▶ **WHAT YOU ARE ASKED TO DO**: The full set of entries is to be printed exactly, with pictures excluded.

▶ **PROVIDED INFORMATION**:
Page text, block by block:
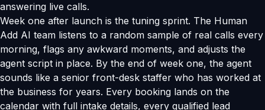
answering live calls.
Week one after launch is the tuning sprint. The Human
Add AI team listens to a random sample of real calls every
morning, flags any awkward moments, and adjusts the
agent script in place. By the end of week one, the agent
sounds like a senior front-desk staffer who has worked at
the business for years. Every booking lands on the
calendar with full intake details, every qualified lead
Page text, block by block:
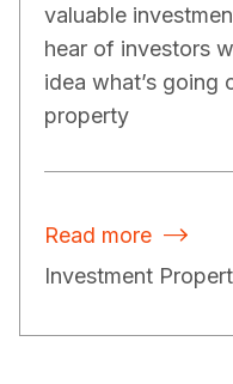
valuable
hear of investors
idea what’s going
property
Read more 
Investment

▶ **WORKED SOLUTION**:
Page text, block by block:
answering live calls.
Week one after launch is the tuning sprint. The Human
Add AI team listens to a random sample of real calls every
morning, flags any awkward moments, and adjusts the
agent script in place. By the end of week one, the agent
sounds like a senior front-desk staffer who has worked at
the business for years. Every booking lands on the
calendar with full intake details, every qualified lead
Page text, block by block:
valuable
hear of investors
idea what’s going
property
Read more 
Investment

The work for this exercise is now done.